Segment Start: Records for the exercise

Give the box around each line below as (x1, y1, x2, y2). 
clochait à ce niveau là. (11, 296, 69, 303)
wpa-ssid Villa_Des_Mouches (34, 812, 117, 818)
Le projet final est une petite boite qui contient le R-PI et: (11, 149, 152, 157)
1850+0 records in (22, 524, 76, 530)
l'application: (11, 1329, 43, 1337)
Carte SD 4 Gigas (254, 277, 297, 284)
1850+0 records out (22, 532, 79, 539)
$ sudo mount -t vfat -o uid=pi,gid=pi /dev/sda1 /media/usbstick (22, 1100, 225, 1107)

Segment End: Records for the exercise
Segment Start: Records for the exercise

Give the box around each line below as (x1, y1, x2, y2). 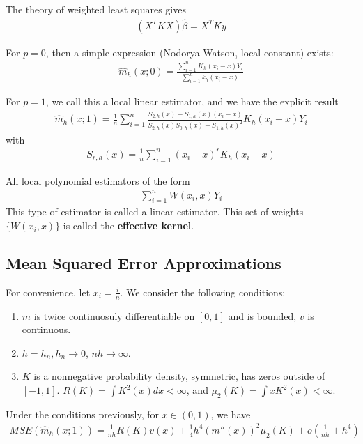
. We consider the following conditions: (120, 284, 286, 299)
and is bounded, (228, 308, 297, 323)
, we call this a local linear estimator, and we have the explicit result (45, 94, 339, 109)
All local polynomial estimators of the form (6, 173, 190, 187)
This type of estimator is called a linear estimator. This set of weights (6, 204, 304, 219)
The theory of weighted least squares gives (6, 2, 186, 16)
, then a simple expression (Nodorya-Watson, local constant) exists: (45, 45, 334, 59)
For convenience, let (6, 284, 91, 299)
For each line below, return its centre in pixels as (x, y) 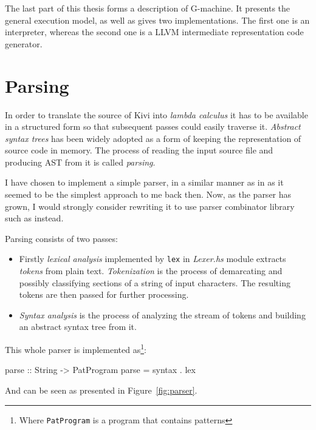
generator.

Segment End: Records for the exercise

Task objective: All lines with the word "local" are needed; pull them from the entries and copy each.

Task solution:
, we call this a local linear estimator, and we have the explicit result (45, 94, 339, 109)
All local polynomial estimators of the form (6, 173, 190, 187)
, then a simple expression (Nodorya-Watson, local constant) exists: (45, 45, 334, 59)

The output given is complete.